In 28 consecutive patients diagnosed with INPH and shunted according to clinical, radiological and cerebrospinal fluid dynamic criteria, concomitant disorders were carefully registered, with special emphasis on cerebrovascular disease (CVD) and possible Alzheimer’s disease. During shunt surgery, a frontal cerebral biopsy specimen was obtained and subsequently analysed for pathological changes.
One or several concurrent disorders were present in 89% of the patients, most often CVD (n = 17) and possible Alzheimer’s disease (n = 12), of which eight patients presented both, diagnosed according to the criteria of the National Institute of Neurological and Communicative Disorders and Stroke and the Alzheimer’s Disease and Related Disorders Association. The shunt success rate was 33%. A clear tendency towards increasing prevalence of CVD or Alzheimer’s disease was found in the subgroups with no improvement or clinical deterioration compared with the patients improving after shunt surgery. The presence of CVD tended towards an unfavourable shunt outcome. The pathological parenchymal changes reflected the clinical diagnoses of comorbidity, and were described in about half of the biopsy specimens, with Alzheimer’s disease (n = 7) and vascular changes (n = 7) being the most common findings. However, no significant correlation was found with the clinical diagnoses of Alzheimer’s disease and CVD. The presence of cerebral comorbidity, whether diagnosed clinically or by brain biopsy, did not preclude clinical improvement after shunt operation.
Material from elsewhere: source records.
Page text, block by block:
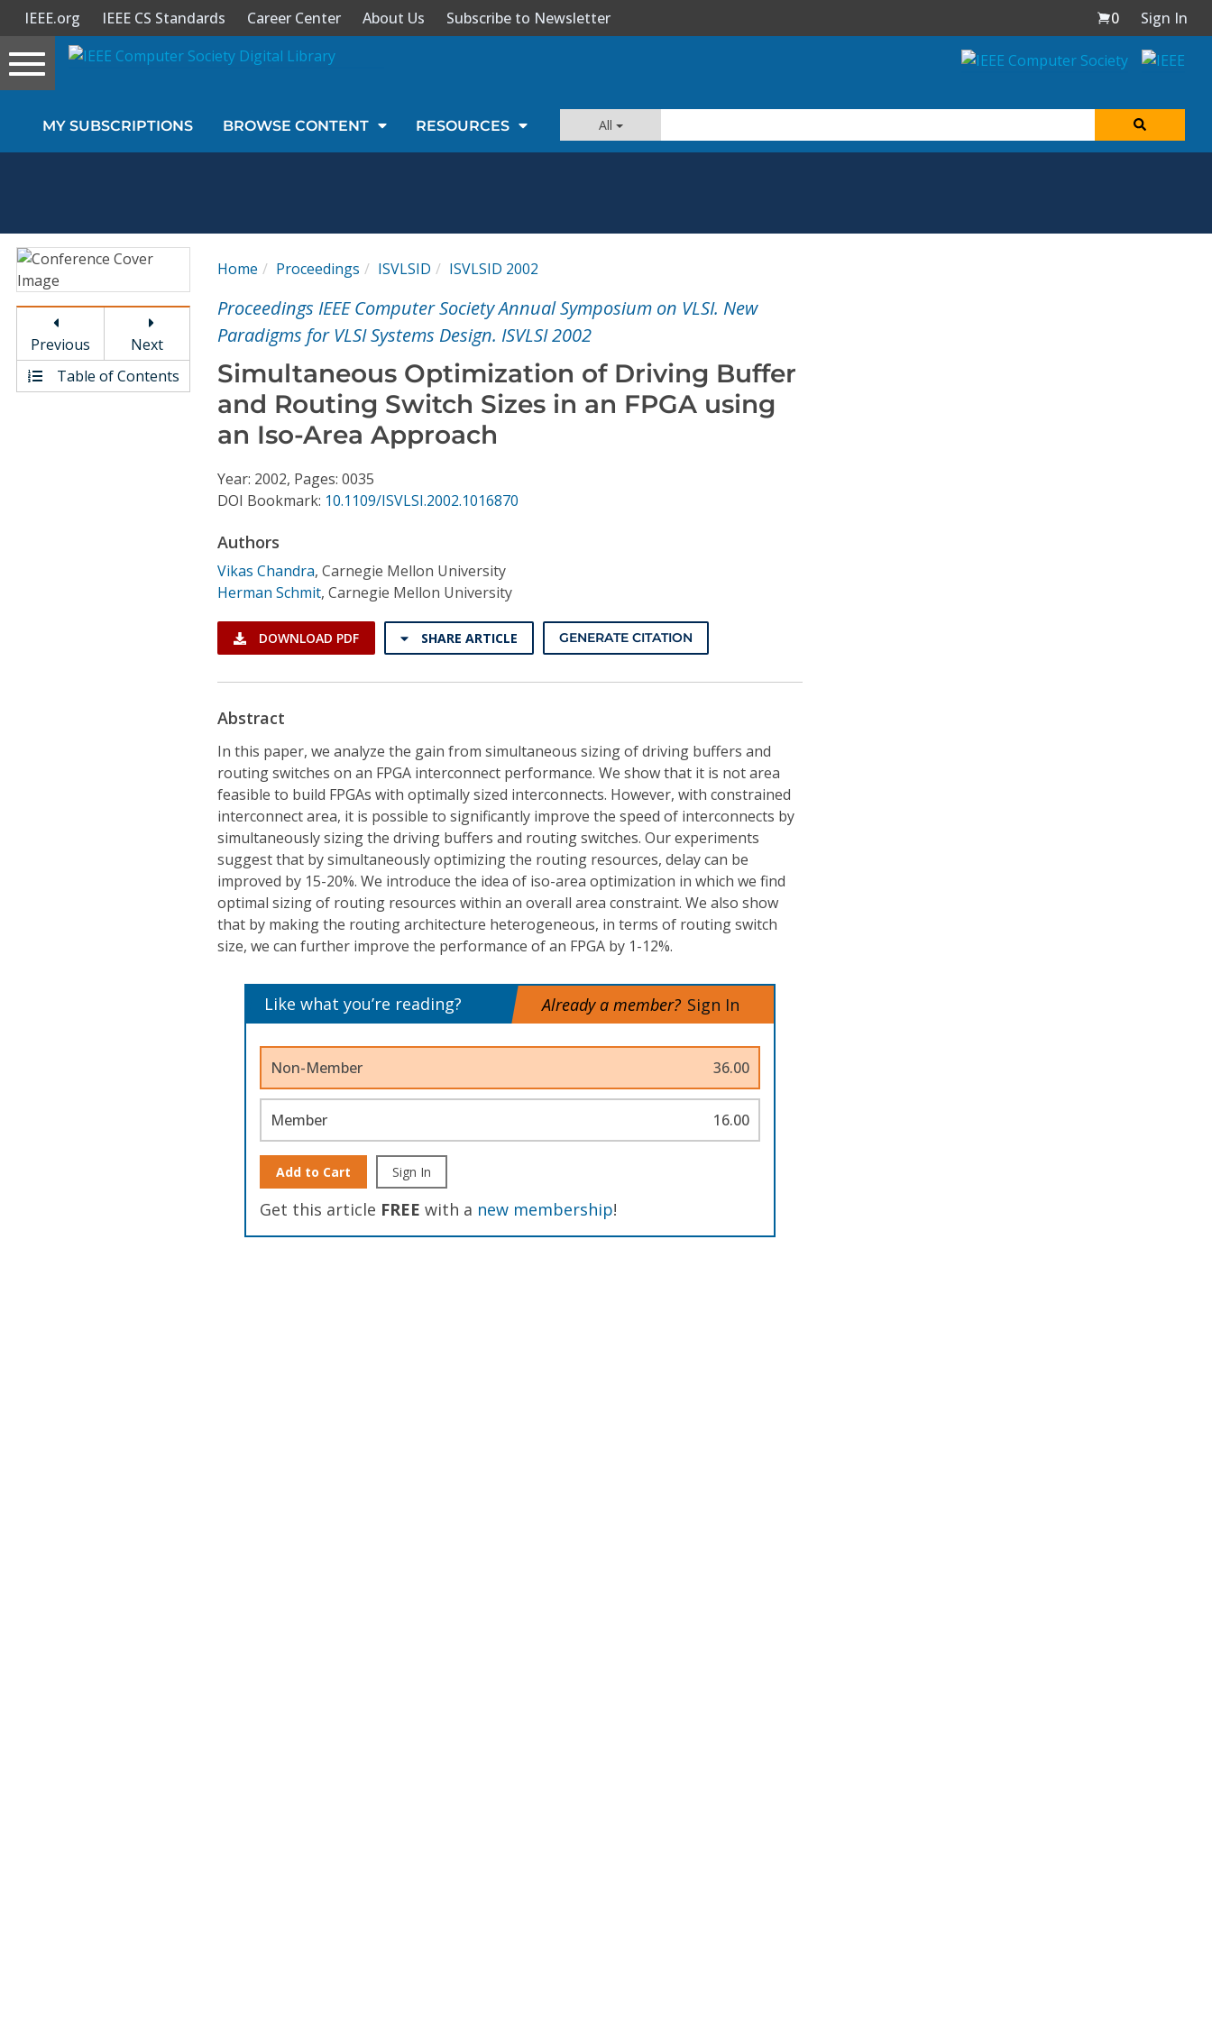
Sign In
Magazines
Video Library
IEEE.org IEEE CS Standards Career Center About Us Subscribe to Newsletter 0
Sign In
Toggle
navigation
MY SUBSCRIPTIONS BROWSE CONTENT RESOURCES All
Previous
Next
Table of Contents
Home Proceedings ISVLSID ISVLSID 2002
Proceedings IEEE Computer Society Annual Symposium on VLSI. New
Paradigms for VLSI Systems Design. ISVLSI 2002
Simultaneous Optimization of Driving Buffer
and Routing Switch Sizes in an FPGA using
an Iso-Area Approach
Year: 2002, Pages: 0035
DOI Bookmark: 10.1109/ISVLSI.2002.1016870
Authors
Vikas Chandra, Carnegie Mellon University
Herman Schmit, Carnegie Mellon University
DOWNLOAD PDF SHARE ARTICLE GENERATE CITATION
Abstract
In this paper, we analyze the gain from simultaneous sizing of driving buffers and
routing switches on an FPGA interconnect performance. We show that it is not area
feasible to build FPGAs with optimally sized interconnects. However, with constrained
interconnect area, it is possible to significantly improve the speed of interconnects by
simultaneously sizing the driving buffers and routing switches. Our experiments
suggest that by simultaneously optimizing the routing resources, delay can be
improved by 15-20%. We introduce the idea of iso-area optimization in which we find
optimal sizing of routing resources within an overall area constraint. We also show
that by making the routing architecture heterogeneous, in terms of routing switch
size, we can further improve the performance of an FPGA by 1-12%.
Like what you’re reading? Already a member? Sign In
Non-Member 36.00
Member 16.00
Add to Cart Sign In
Get this article FREE with a new membership!
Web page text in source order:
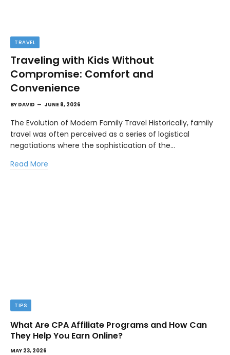
TRAVEL
Traveling with Kids Without
Compromise: Comfort and
Convenience
BY DAVID JUNE 8, 2026
The Evolution of Modern Family Travel Historically, family
travel was often perceived as a series of logistical
negotiations where the sophistication of the…
Read More
TIPS
What Are CPA Affiliate Programs and How Can
They Help You Earn Online?
MAY 23, 2026
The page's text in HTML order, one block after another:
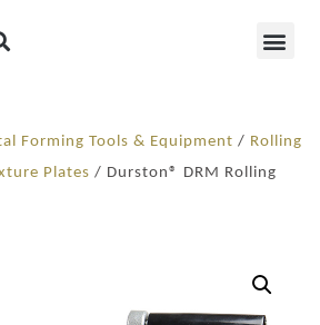
Forming Tools & Equipment / Rolling
Plates / Durston® DRM Rolling
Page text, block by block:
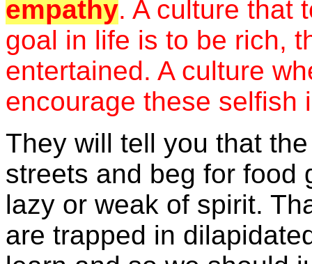
empathy. A culture that
goal in life is to be rich,
entertained. A culture
encourage these selfish
They will tell you that
streets and beg for food
lazy or weak of spirit.
are trapped in
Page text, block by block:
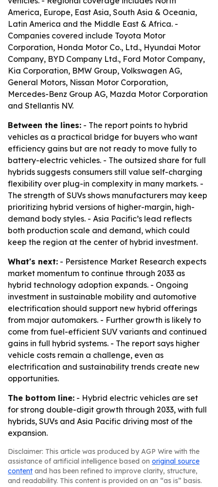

A high prevalence of CVD and Alzheimer’s disease was found in patients shunted for INPH, which was reflected, although less commonly, by similar neuropathological biopsy findings. No significant correlation was found between the presence of comorbidity and shunt outcome. The findings support the perception of INPH as a multiaetiological clinical entity, possibly overlapping pathophysiologically with CVD and Alzheimer’s disease 5).